Ощущая ее ласковые прикосновения, я стояла спокойно, точно покорная хозяину кобыла-производительница, и понимала: она права.
— Ты скажешь ему, или мне самой это сделать?
Мать немного подумала:
— Нет, лучше, если ты сама ему скажешь. Ему это будет приятно. Это будет первая хорошая новость, полученная им от тебя. — Она улыбнулась. — Первая, но, надеюсь, далеко не последняя.
Но я так и не смогла улыбнуться ей в ответ и лишь сухо откликнулась:
— Да, полагаю, ты совершенно права.
В тот вечер Генрих пришел ко мне рано; я подала ему вино, но, когда он собрался тащить меня в постель, подняла руку запрещающим жестом и тихо сказала:
— У меня не пришли месячные. Думаю, что я беременна.
На его лице явственно вспыхнула радость. Он даже покраснел, а потом схватил меня за руки и привлек к себе, словно ему хотелось нежно меня обнять.
— О, как я рад! Я просто счастлив! Спасибо! Это чудесная новость! У меня сразу камень с души упал. Благослови тебя Господь, Элизабет! Благослови Господь тебя и дитя, которое ты носишь! Это поистине великая новость, самая лучшая из всех! — От избытка чувств он даже пробежался по комнате, потом снова повернулся ко мне. — Нет, это просто замечательная новость! И ты так прекрасна! И так плодовита!
Я кивнула, чувствуя, что лицо у меня застыло как каменное, но он ничего не замечал.
— А ты не знаешь, кто это будет? Мальчик?
— Слишком рано что-либо знать, — пожала плечами я. — Вообще-то месячные вполне могли не прийти и по иной причине — от горя, например, или от потрясения.
— Ну, я надеюсь, ты не испытала ни горя, ни потрясения, — весело сказал он, словно не желая и думать о том, что сердце мое разбито, что мой любимый погиб, а я была изнасилована. — И, по-моему, у тебя там все-таки мальчик! Принц Тюдор! — Он жестом собственника погладил меня по животу, словно мы давно уже были женаты. — Это для меня самое главное.

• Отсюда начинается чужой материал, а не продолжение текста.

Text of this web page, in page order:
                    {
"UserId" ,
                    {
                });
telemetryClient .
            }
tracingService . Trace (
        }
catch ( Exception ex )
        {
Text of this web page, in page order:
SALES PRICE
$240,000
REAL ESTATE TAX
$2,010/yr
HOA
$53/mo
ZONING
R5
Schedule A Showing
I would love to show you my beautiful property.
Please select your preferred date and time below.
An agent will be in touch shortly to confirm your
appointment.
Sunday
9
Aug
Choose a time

Кстати, ты уже сказала своей матери?
Я покачала головой, доставив себе крошечное удовольствие этой ложью.
— Нет, я приберегала эту счастливую новость для тебя. Хотела тебе первому сообщить.
— Ну а я своей матушке скажу об этом сразу же. — Он совершенно не услышал в моем тоне мрачной язвительности. — Думаю, лучшей новости для нее не придумать. Она непременно велит священнику прочесть «Te Deum».

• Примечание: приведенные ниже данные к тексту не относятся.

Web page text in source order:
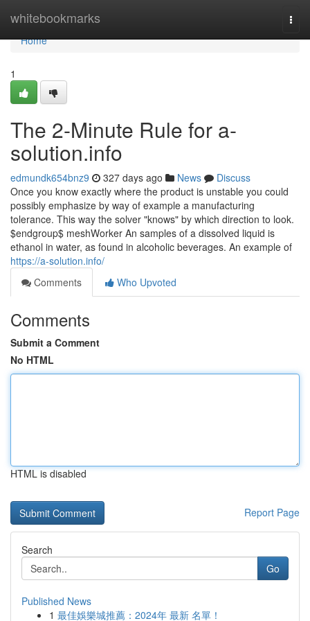
whitebookmarks
Home
Home
1
The 2-Minute Rule for a-
solution.info
edmundk654bnz9 327 days ago News
Discuss
Once you know exactly where the product is unstable you could
possibly emphasize by way of example a manufacturing
tolerance. This way the solver "knows" by which direction to look.
$endgroup$ meshWorker An samples of a dissolved liquid is
ethanol in water, as found in alcoholic beverages. An example of
https://a-solution.info/
Comments
Who Upvoted
Comments
Submit a Comment
No HTML
HTML is disabled
Report Page
Search
Go
Published News
1 最佳娛樂城推薦：2024年 最新 名單！
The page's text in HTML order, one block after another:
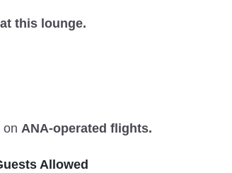
this lounge.
on ANA-operated flights.
Allowed
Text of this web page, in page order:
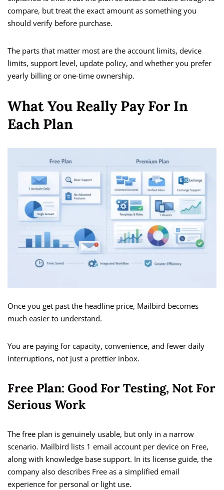
compare, but treat the exact amount as something you
should verify before purchase.
The parts that matter most are the account limits, device
limits, support level, update policy, and whether you prefer
yearly billing or one-time ownership.
What You Really Pay For In
Each Plan
Once you get past the headline price, Mailbird becomes
much easier to understand.
You are paying for capacity, convenience, and fewer daily
interruptions, not just a prettier inbox.
Free Plan: Good For Testing, Not For
Serious Work
The free plan is genuinely usable, but only in a narrow
scenario. Mailbird lists 1 email account per device on Free,
along with knowledge base support. In its license guide, the
company also describes Free as a simplified email
experience for personal or light use.
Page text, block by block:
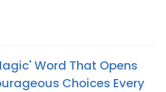
Word That Opens
Choices Every

— Ты слишком поздно вернешься, — сказала я, — сейчас уже за полночь.
— Она все равно не спит и ждет меня. Она никогда не ложится, пока я к ней не зайду.
— Это почему же? — удивилась я.
Странно, но он смутился и покраснел.
— Мать любит сама уложить меня в постель и поцеловать на ночь, — признался он.

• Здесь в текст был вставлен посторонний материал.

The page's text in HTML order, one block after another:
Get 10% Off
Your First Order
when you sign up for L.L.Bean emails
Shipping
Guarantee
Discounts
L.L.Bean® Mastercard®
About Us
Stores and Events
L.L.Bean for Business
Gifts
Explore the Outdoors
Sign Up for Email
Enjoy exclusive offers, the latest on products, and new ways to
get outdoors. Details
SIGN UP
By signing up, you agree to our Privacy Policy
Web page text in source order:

— Она целует тебя на ночь, как ребенка? — И я подумала о том, сколь жестоким должно было быть сердце этой женщины, если она оказалась способна послать своего сына насиловать меня, а потом спокойно ждала, когда он вернется к себе, чтобы поцеловать его перед сном.
— Столько лет она была разлучена со мной. Она не могла ни поцеловать меня на ночь, ни хотя бы узнать, где я сплю, достаточно ли там безопасно, — тихо сказал Генрих. — И теперь ей доставляет удовольствие возможность перед сном перекрестить меня и поцеловать. А сегодня, когда она зайдет, чтобы благословить меня, я ее обрадую: скажу, что ты беременна, что у меня будет сын!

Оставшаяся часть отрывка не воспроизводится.